[RECORDS]
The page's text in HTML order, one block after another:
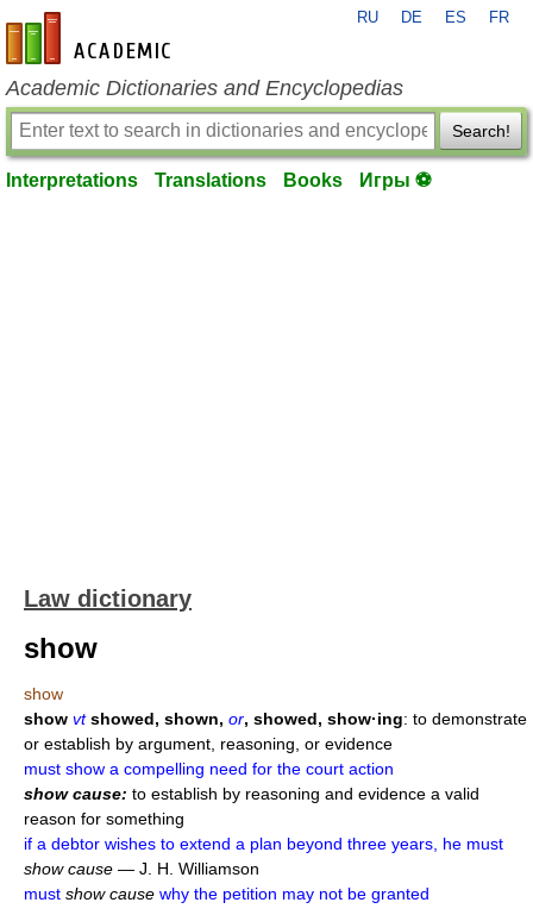
en-academic.com
RU DE ES FR
Academic Dictionaries and Encyclopedias
Search!
Interpretations Translations Books Игры ⚽
Law dictionary
show
show
show vt showed, shown, or, showed, show·ing: to demonstrate
or establish by argument, reasoning, or evidence
must show a compelling need for the court action
show cause: to establish by reasoning and evidence a valid
reason for something
if a debtor wishes to extend a plan beyond three years, he must
show cause — J. H. Williamson
must show cause why the petition may not be granted
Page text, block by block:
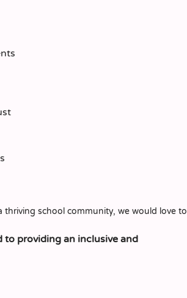
school community, we would love to
providing an inclusive and
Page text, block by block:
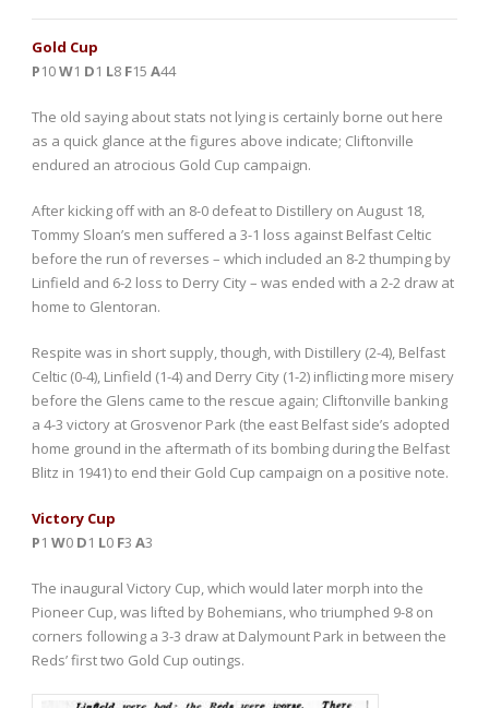
Gold Cup
P10W1 D1 L8 F15 A44
The old saying about stats not lying is certainly borne out here
as a quick glance at the figures above indicate; Cliftonville
endured an atrocious Gold Cup campaign.
After kicking off with an 8-0 defeat to Distillery on August 18,
Tommy Sloan’s men suffered a 3-1 loss against Belfast Celtic
before the run of reverses – which included an 8-2 thumping by
Linfield and 6-2 loss to Derry City – was ended with a 2-2 draw at
home to Glentoran.
Respite was in short supply, though, with Distillery (2-4), Belfast
Celtic (0-4), Linfield (1-4) and Derry City (1-2) inflicting more misery
before the Glens came to the rescue again; Cliftonville banking
a 4-3 victory at Grosvenor Park (the east Belfast side’s adopted
home ground in the aftermath of its bombing during the Belfast
Blitz in 1941) to end their Gold Cup campaign on a positive note.
Victory Cup
P1 W0 D1 L0 F3 A3
The inaugural Victory Cup, which would later morph into the
Pioneer Cup, was lifted by Bohemians, who triumphed 9-8 on
corners following a 3-3 draw at Dalymount Park in between the
Reds’ first two Gold Cup outings.
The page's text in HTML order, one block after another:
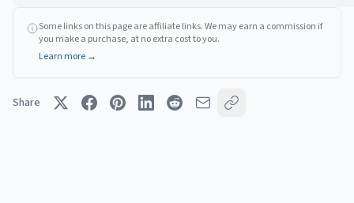
Some links on this page are affiliate links. We may earn a commission if
you make a purchase, at no extra cost to you.
Learn more →
Share
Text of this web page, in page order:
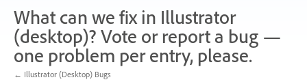
What can we fix in Illustrator
(desktop)? Vote or report a bug —
one problem per entry, please.
← Illustrator (Desktop) Bugs
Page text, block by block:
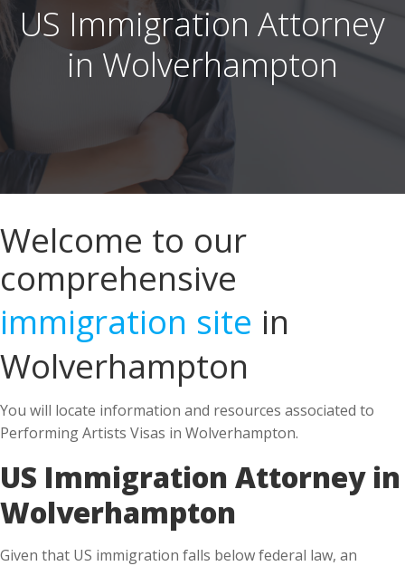
US Immigration Attorney
in Wolverhampton
Welcome to our
comprehensive
immigration site in
Wolverhampton
You will locate information and resources associated to
Performing Artists Visas in Wolverhampton.
US Immigration Attorney in
Wolverhampton
Given that US immigration falls below federal law, an
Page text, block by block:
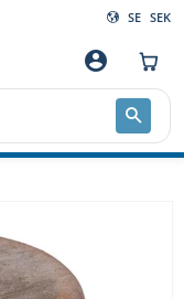
SE SEK
account_circle
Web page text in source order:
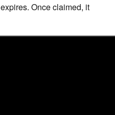
Once claimed, it
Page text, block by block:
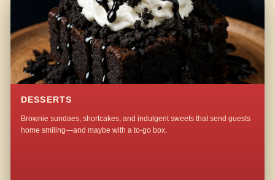
DESSERTS
Brownie sundaes, shortcakes, and indulgent sweets that send guests
home smiling—and maybe with a to-go box.
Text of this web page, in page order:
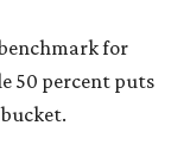
for
50 percent puts
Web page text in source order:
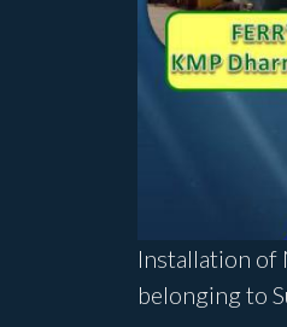
Installation of
belonging to
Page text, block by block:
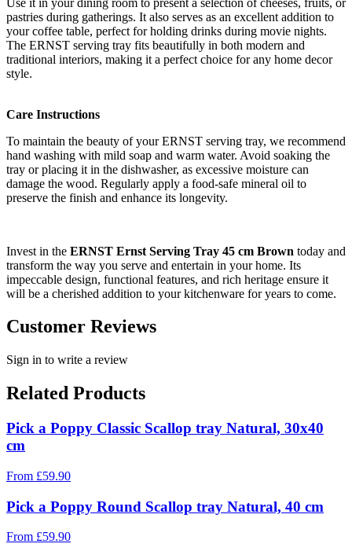
pastries during gatherings. It also serves as an excellent addition to
your coffee table, perfect for holding drinks during movie nights.
The ERNST serving tray fits beautifully in both modern and
traditional interiors, making it a perfect choice for any home decor
style.
Care Instructions
To maintain the beauty of your ERNST serving tray, we recommend
hand washing with mild soap and warm water. Avoid soaking the
tray or placing it in the dishwasher, as excessive moisture can
damage the wood. Regularly apply a food-safe mineral oil to
preserve the finish and enhance its longevity.
Invest in the ERNST Ernst Serving Tray 45 cm Brown today and
transform the way you serve and entertain in your home. Its
impeccable design, functional features, and rich heritage ensure it
will be a cherished addition to your kitchenware for years to come.
Customer Reviews
Sign in to write a review
Related Products
Pick a Poppy Classic Scallop tray Natural, 30x40
cm
From £59.90
Pick a Poppy Round Scallop tray Natural, 40 cm
From £59.90
[/RECORDS]
- [TASK DESCRIPTION]:
Look through the records above and please copy every line in which the string "that" occurs.

- [EXERCISE SOLUTION]:
Given that US immigration falls below federal law, an
Brownie sundaes, shortcakes, and indulgent sweets that send guests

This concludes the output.